• **Data in this exercise**
════

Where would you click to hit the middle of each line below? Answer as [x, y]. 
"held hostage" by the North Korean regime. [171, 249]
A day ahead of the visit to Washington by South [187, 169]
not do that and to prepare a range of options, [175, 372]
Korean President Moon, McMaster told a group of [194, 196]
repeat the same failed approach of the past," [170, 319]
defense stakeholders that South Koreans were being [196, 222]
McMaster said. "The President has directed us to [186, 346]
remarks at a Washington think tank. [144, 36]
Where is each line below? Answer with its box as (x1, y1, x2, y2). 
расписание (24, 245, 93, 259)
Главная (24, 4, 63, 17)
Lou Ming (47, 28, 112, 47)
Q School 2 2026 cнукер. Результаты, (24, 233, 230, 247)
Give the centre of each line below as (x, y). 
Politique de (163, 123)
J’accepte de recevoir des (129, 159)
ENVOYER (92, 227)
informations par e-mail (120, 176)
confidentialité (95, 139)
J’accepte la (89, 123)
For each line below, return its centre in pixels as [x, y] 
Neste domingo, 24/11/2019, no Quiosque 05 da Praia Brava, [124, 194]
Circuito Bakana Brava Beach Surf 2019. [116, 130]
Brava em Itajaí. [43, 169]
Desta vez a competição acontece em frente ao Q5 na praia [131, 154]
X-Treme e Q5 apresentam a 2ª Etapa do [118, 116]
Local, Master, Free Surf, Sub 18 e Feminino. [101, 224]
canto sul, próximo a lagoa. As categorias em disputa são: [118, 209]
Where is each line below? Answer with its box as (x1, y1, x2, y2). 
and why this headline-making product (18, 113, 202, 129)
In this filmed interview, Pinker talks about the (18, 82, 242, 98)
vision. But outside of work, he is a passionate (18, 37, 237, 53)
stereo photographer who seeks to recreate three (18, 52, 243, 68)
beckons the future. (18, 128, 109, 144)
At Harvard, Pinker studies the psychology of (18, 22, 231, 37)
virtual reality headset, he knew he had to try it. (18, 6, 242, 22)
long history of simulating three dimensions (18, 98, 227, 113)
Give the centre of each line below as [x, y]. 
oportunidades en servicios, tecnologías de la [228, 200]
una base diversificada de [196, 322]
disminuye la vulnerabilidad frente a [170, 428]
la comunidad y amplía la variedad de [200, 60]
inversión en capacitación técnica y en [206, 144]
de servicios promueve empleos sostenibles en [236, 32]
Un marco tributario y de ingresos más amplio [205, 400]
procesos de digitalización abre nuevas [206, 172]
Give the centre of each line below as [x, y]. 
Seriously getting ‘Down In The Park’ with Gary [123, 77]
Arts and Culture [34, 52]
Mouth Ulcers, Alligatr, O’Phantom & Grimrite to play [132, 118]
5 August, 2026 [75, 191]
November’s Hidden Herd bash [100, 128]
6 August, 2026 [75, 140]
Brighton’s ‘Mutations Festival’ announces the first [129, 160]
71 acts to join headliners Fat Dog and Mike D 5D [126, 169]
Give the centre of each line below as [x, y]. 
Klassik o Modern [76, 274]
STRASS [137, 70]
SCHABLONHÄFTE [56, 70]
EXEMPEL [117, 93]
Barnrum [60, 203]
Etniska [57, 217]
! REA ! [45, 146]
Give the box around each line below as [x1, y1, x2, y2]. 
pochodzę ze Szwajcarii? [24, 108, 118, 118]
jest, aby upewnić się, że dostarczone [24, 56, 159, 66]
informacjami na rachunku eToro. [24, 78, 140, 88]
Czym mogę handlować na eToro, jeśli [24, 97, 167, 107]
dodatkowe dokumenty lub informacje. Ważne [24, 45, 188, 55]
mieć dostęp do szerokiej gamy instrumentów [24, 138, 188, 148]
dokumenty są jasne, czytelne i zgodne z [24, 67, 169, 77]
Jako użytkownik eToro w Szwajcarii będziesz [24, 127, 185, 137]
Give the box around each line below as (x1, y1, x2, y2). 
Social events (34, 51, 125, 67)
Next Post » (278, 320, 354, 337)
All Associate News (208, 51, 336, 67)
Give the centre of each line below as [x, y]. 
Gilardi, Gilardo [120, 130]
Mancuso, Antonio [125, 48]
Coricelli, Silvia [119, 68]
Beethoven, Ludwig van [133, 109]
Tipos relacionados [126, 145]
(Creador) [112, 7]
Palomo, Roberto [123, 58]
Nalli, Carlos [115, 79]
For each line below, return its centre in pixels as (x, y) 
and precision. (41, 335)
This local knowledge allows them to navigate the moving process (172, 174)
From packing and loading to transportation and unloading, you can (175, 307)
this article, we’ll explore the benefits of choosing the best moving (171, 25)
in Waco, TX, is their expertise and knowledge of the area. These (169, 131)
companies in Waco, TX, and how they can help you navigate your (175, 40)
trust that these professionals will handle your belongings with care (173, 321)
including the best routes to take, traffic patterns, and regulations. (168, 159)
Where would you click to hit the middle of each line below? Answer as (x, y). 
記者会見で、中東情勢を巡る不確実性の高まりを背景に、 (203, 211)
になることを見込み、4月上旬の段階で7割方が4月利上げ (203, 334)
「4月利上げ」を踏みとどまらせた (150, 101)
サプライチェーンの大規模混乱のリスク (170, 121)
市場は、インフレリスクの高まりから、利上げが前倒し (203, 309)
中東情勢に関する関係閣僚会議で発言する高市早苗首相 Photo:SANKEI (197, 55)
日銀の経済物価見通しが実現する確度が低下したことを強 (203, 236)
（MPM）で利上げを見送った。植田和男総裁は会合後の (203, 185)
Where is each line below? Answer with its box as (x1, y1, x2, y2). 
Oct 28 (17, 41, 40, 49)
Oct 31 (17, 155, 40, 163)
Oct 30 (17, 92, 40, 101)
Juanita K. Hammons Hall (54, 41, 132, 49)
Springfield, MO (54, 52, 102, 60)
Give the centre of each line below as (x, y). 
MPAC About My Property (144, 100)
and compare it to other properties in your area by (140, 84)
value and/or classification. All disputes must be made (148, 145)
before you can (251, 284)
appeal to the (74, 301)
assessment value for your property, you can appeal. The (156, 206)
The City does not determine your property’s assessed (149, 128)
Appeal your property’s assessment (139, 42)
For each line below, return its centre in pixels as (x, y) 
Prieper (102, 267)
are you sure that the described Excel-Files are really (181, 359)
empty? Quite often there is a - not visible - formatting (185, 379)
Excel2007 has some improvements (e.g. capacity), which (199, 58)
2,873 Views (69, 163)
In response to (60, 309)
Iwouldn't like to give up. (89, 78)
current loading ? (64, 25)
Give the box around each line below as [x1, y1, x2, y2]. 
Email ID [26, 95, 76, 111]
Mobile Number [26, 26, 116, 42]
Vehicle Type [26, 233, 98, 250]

════

• **What to work on**
Quote the data above from the line containing "From packing and" to the line containing "サプライチェーンの大規模混乱のリスク (170, 121)", inclusive, and stop.

• **Your solution**
From packing and loading to transportation and unloading, you can (175, 307)
this article, we’ll explore the benefits of choosing the best moving (171, 25)
in Waco, TX, is their expertise and knowledge of the area. These (169, 131)
companies in Waco, TX, and how they can help you navigate your (175, 40)
trust that these professionals will handle your belongings with care (173, 321)
including the best routes to take, traffic patterns, and regulations. (168, 159)
Where would you click to hit the middle of each line below? Answer as (x, y). 
記者会見で、中東情勢を巡る不確実性の高まりを背景に、 (203, 211)
になることを見込み、4月上旬の段階で7割方が4月利上げ (203, 334)
「4月利上げ」を踏みとどまらせた (150, 101)
サプライチェーンの大規模混乱のリスク (170, 121)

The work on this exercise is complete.